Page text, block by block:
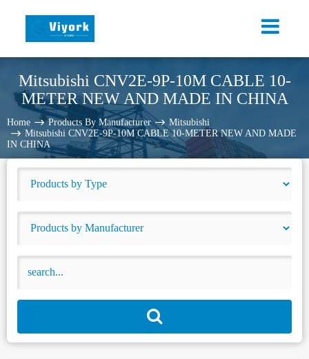
Mitsubishi CNV2E-9P-10M CABLE 10-
METER NEW AND MADE IN CHINA
Home Products By Manufacturer
Mitsubishi
Mitsubishi CNV2E-9P-10M CABLE 10-METER NEW AND MADE
IN CHINA
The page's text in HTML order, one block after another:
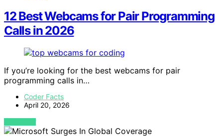
12 Best Webcams for Pair Programming
Calls in 2026
If you’re looking for the best webcams for pair
programming calls in…
Coder Facts
April 20, 2026
VIEW POST

---

_TASK DETAILS:_
Wherever a picture appears in the records, omit it, and transcribe everything else exactly.

_ANSWER FOR THE TASK:_
Page text, block by block:
Mitsubishi CNV2E-9P-10M CABLE 10-
METER NEW AND MADE IN CHINA
Home Products By Manufacturer
Mitsubishi
Mitsubishi CNV2E-9P-10M CABLE 10-METER NEW AND MADE
IN CHINA
The page's text in HTML order, one block after another:
12 Best Webcams for Pair Programming
Calls in 2026
If you’re looking for the best webcams for pair
programming calls in…
Coder Facts
April 20, 2026
VIEW POST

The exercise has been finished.